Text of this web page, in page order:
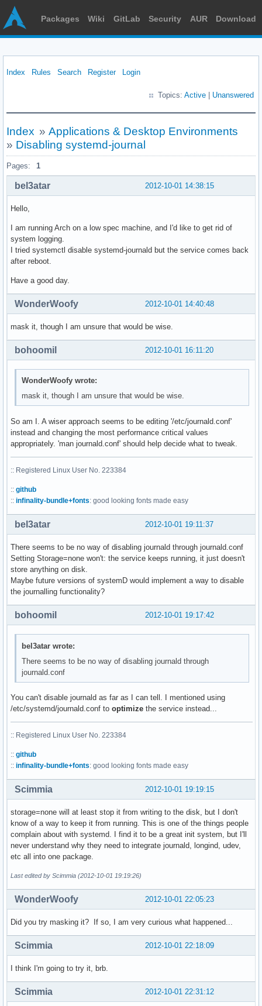
Packages Wiki GitLab Security AUR Download
Index Rules Search Register Login
Topics: Active Unanswered
Index » Applications & Desktop Environments
» Disabling systemd-journal
Pages: 1
2012-10-01 14:38:15
bel3atar
Hello,
I am running Arch on a low spec machine, and I'd like to get rid of
system logging.
I tried systemctl disable systemd-journald but the service comes back
after reboot.
Have a good day.
2012-10-01 14:40:48
WonderWoofy
mask it, though I am unsure that would be wise.
2012-10-01 16:11:20
bohoomil
WonderWoofy wrote:
mask it, though I am unsure that would be wise.
So am I. A wiser approach seems to be editing '/etc/journald.conf'
instead and changing the most performance critical values
appropriately. 'man journald.conf' should help decide what to tweak.
:: Registered Linux User No. 223384
:: github
:: infinality-bundle+fonts: good looking fonts made easy
2012-10-01 19:11:37
bel3atar
There seems to be no way of disabling journald through journald.conf
Setting Storage=none won't: the service keeps running, it just doesn't
store anything on disk.
Maybe future versions of systemD would implement a way to disable
the journalling functionality?
2012-10-01 19:17:42
bohoomil
bel3atar wrote:
There seems to be no way of disabling journald through
journald.conf
You can't disable journald as far as I can tell. I mentioned using
/etc/systemd/journald.conf to optimize the service instead...
:: Registered Linux User No. 223384
:: github
:: infinality-bundle+fonts: good looking fonts made easy
2012-10-01 19:19:15
Scimmia
storage=none will at least stop it from writing to the disk, but I don't
know of a way to keep it from running. This is one of the things people
complain about with systemd. I find it to be a great init system, but I'll
never understand why they need to integrate journald, longind, udev,
etc all into one package.
Last edited by Scimmia (2012-10-01 19:19:26)
2012-10-01 22:05:23
WonderWoofy
Did you try masking it? If so, I am very curious what happened...
2012-10-01 22:18:09
Scimmia
I think I'm going to try it, brb.
2012-10-01 22:31:12
Scimmia
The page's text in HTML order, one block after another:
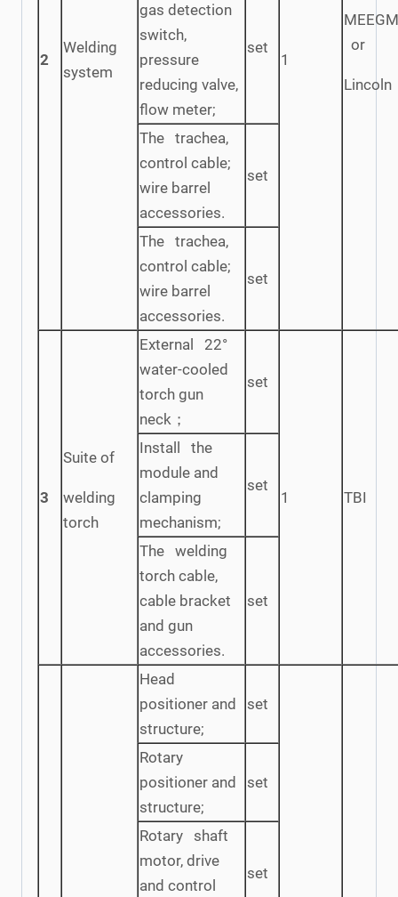
2
Welding
system
1
or
Lincoln
gas detection
switch,
pressure
reducing valve,
flow meter;
set
The trachea,
control cable;
wire barrel
accessories.
set
The trachea,
control cable;
wire barrel
accessories.
set
3
Suite of
welding
torch
External 22°
water-cooled
torch gun
neck；
set
1 TBI
Install the
module and
clamping
mechanism;
set
The welding
torch cable,
cable bracket
and gun
accessories.
set
Head
positioner and
structure;
set
Rotary
positioner and
structure;
set
Rotary shaft
motor, drive
and control
set
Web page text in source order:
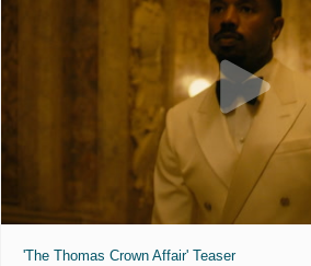
'The Thomas Crown Affair' Teaser
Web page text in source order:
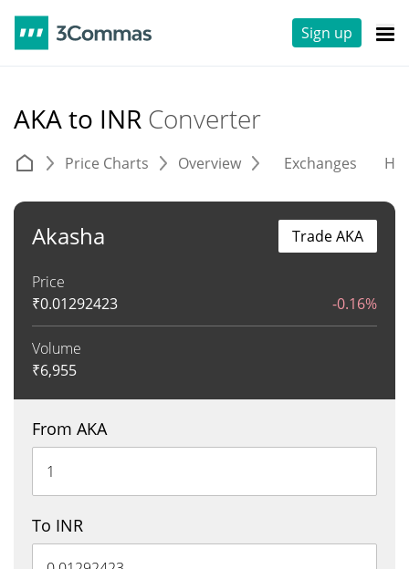
Sign up
AKA to INR Converter
Price Charts Overview Exchanges
Akasha
Price
₹0.01292423 -0.16%
Volume
₹6,955
Trade AKA
From AKA
To INR
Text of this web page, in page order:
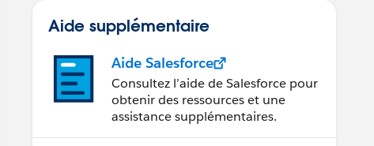
Aide supplémentaire
Aide Salesforce
Consultez l’aide de Salesforce pour
obtenir des ressources et une
assistance supplémentaires.
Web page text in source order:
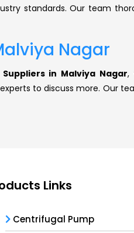
standards. Our team
Nagar
in Malviya Nagar,
to discuss more. Our
Links
Centrifugal Pump
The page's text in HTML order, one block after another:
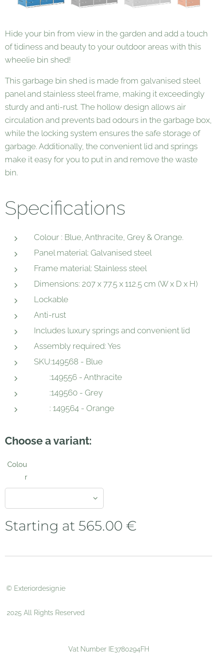
Hide your bin from view in the garden and add a touch
of tidiness and beauty to your outdoor areas with this
wheelie bin shed!
This garbage bin shed is made from galvanised steel
panel and stainless steel frame, making it exceedingly
sturdy and anti-rust. The hollow design allows air
circulation and prevents bad odours in the garbage box,
while the locking system ensures the safe storage of
garbage. Additionally, the convenient lid and springs
make it easy for you to put in and remove the waste
bin.
Specifications
Colour : Blue, Anthracite, Grey & Orange.
Panel material: Galvanised steel
Frame material: Stainless steel
Dimensions: 207 x 77.5 x 112.5 cm (W x D x H)
Lockable
Anti-rust
Includes luxury springs and convenient lid
Assembly required: Yes
SKU:149568 - Blue
:149556 - Anthracite
:149560 - Grey
: 149564 - Orange
Choose a variant:
Colou
r
Starting at 565.00 €
© Exteriordesign.ie
2025 All Rights Reserved
Vat Number IE3780294FH
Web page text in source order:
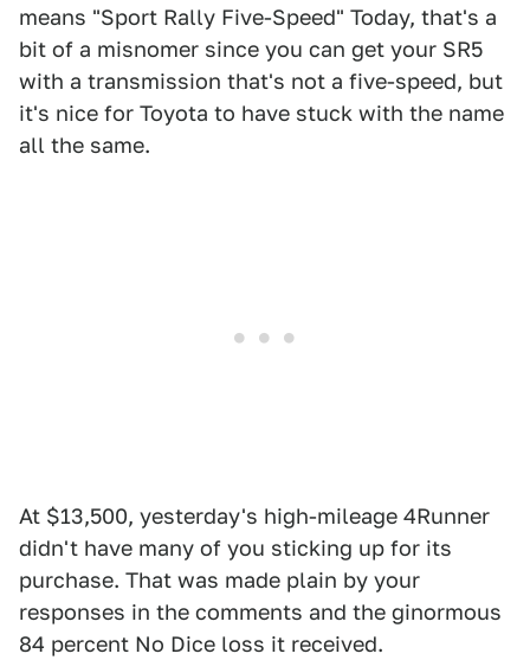
means "Sport Rally Five-Speed" Today, that's a
bit of a misnomer since you can get your SR5
with a transmission that's not a five-speed, but
it's nice for Toyota to have stuck with the name
all the same.
At $13,500, yesterday's high-mileage 4Runner
didn't have many of you sticking up for its
purchase. That was made plain by your
responses in the comments and the ginormous
84 percent No Dice loss it received.
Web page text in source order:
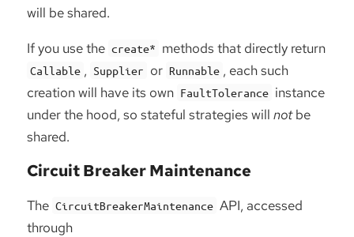
will be shared.
If you use the create* methods that directly return
Callable , Supplier or Runnable , each such
creation will have its own FaultTolerance instance
under the hood, so stateful strategies will notbe
shared.
Circuit Breaker Maintenance
The CircuitBreakerMaintenance API, accessed
through
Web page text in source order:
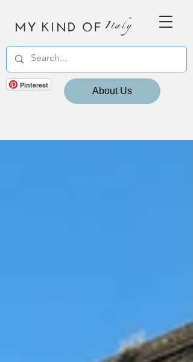
MY KIND OF Italy
Pinterest
About Us
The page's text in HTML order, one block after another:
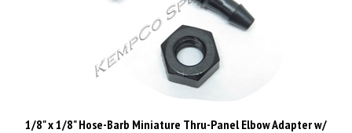
Hex Nut - Black Nylon
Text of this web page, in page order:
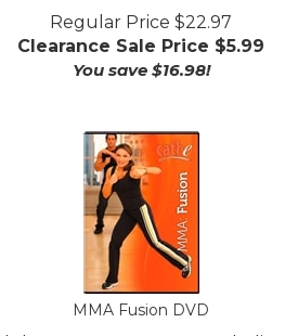
Regular Price $22.97
Clearance Sale Price $5.99
You save $16.98!
MMA Fusion DVD
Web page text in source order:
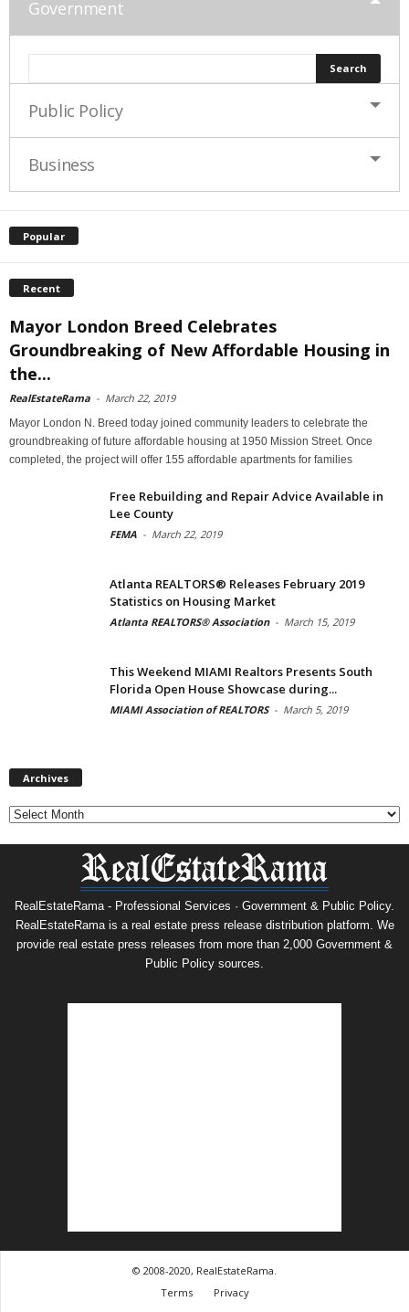
Government
Public Policy
Business
Popular
Recent
Mayor London Breed Celebrates
Groundbreaking of New Affordable Housing in
the...
RealEstateRama - March 22, 2019
Mayor London N. Breed today joined community leaders to celebrate the
groundbreaking of future affordable housing at 1950 Mission Street. Once
completed, the project will offer 155 affordable apartments for families
Free Rebuilding and Repair Advice Available in
Lee County
FEMA - March 22, 2019
Atlanta REALTORS® Releases February 2019
Statistics on Housing Market
Atlanta REALTORS® Association - March 15, 2019
This Weekend MIAMI Realtors Presents South
Florida Open House Showcase during...
MIAMI Association of REALTORS - March 5, 2019
Archives
RealEstateRama - Professional Services · Government & Public Policy.
RealEstateRama is a real estate press release distribution platform. We
provide real estate press releases from more than 2,000 Government &
Public Policy sources.
© 2008-2020, RealEstateRama.
Terms
Privacy
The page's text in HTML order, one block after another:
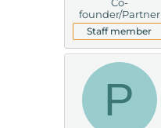
Co-
founder/Partner
Staff member
P
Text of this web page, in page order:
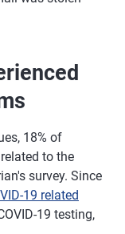
18% of
to the
survey. Since
19 related
19 testing,
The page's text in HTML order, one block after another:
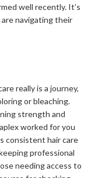
well recently. It’s
navigating their
really is a journey,
or bleaching.
strength and
worked for you
consistent hair care
professional
needing access to
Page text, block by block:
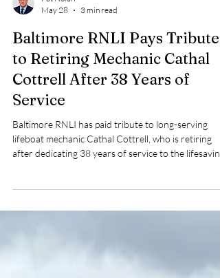
Pat Nolan
May 28
3 min read
Baltimore RNLI Pays Tribute
to Retiring Mechanic Cathal
Cottrell After 38 Years of
Service
after dedicating 38 years of service to the lifesaving
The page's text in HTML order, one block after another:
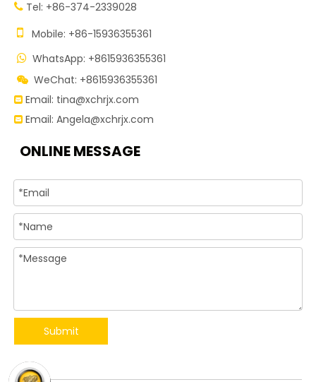
 Tel: +86-374-2339028
 Mobile: +86-15936355361
 WhatsApp: +8615936355361
 WeChat: +8615936355361
 Email: tina@xchrjx.com
 Email: Angela@xchrjx.com
ONLINE MESSAGE
Submit
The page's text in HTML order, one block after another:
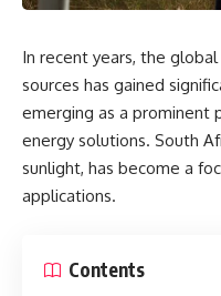
In recent years, the
sources has gained
emerging as a prominent
energy solutions. South
sunlight, has become a
applications.
Contents
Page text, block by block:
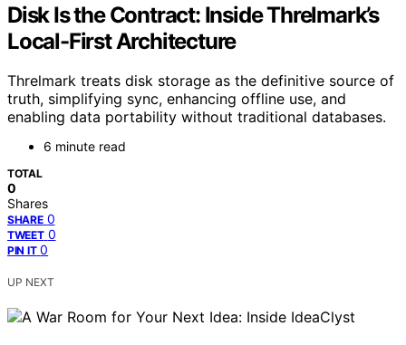
Disk Is the Contract: Inside Threlmark’s
Local-First Architecture
Threlmark treats disk storage as the definitive source of
truth, simplifying sync, enhancing offline use, and
enabling data portability without traditional databases.
6 minute read
TOTAL
0
Shares
SHARE 0
TWEET 0
PIN IT 0
UP NEXT
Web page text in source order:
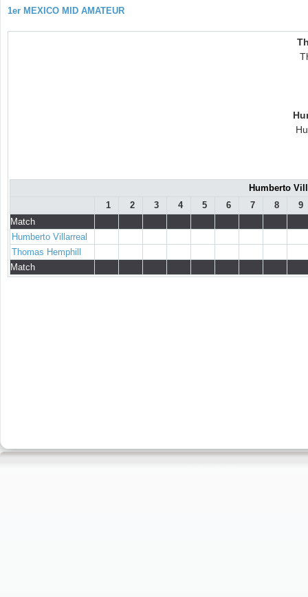
1er MEXICO MID AMATEUR
Humberto
1
2 3 4 5 6 7 8
9
Match
Humberto Villarreal
Thomas Hemphill
Match
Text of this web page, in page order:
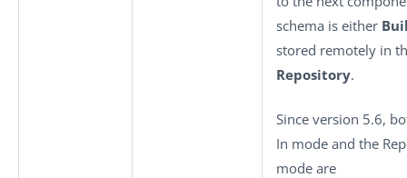
schema is either
stored remotely in
Repository.
Since version 5.6,
In mode and the
mode are
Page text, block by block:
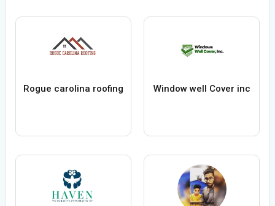
Rogue carolina roofing Window well Cover inc
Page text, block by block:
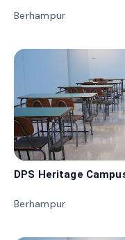
Berhampur
DPS Heritage
Berhampur
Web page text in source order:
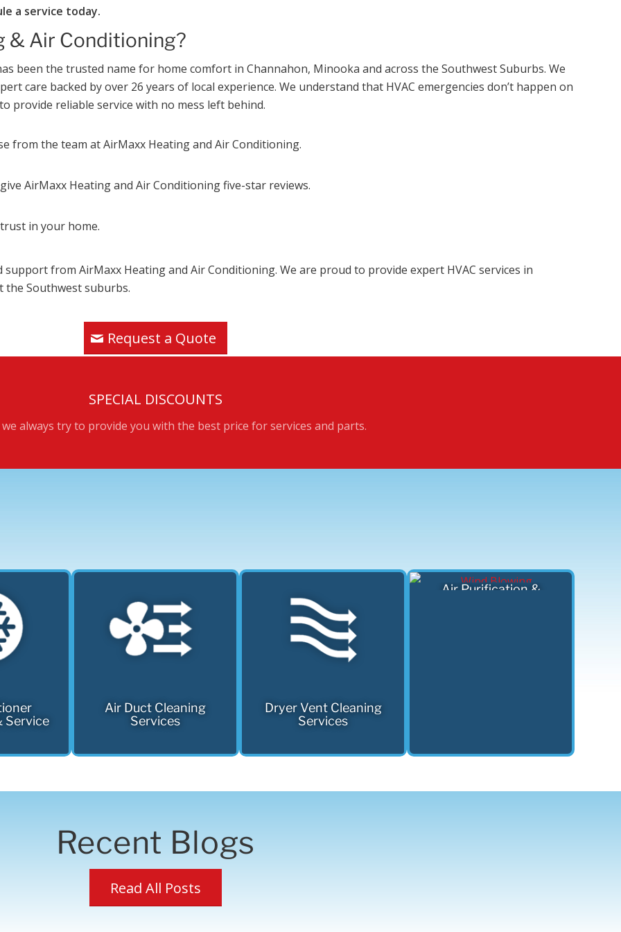
a service today.
& Air Conditioning?
been the trusted name for home comfort in Channahon, Minooka and across the Southwest Suburbs. We
care backed by over 26 years of local experience. We understand that HVAC emergencies don’t happen on
provide reliable service with no mess left behind.
from the team at AirMaxx Heating and Air Conditioning.
AirMaxx Heating and Air Conditioning five-star reviews.
in your home.
from AirMaxx Heating and Air Conditioning. We are proud to provide expert HVAC services in
Southwest suburbs.
Request a Quote
SPECIAL DISCOUNTS
always try to provide you with the best price for services and parts.
Service
Air Duct Cleaning
Services
Dryer Vent Cleaning
Services
Air Purification &
Recent Blogs
Read All Posts

**THE PROBLEM**
Leave the pictures out and output exactly the lines above, from the start of the listing through the line with "system logging.".

**TASK RESULT**
Text of this web page, in page order:
Packages Wiki GitLab Security AUR Download
Index Rules Search Register Login
Topics: Active Unanswered
Index » Applications & Desktop Environments
» Disabling systemd-journal
Pages: 1
2012-10-01 14:38:15
bel3atar
Hello,
I am running Arch on a low spec machine, and I'd like to get rid of
system logging.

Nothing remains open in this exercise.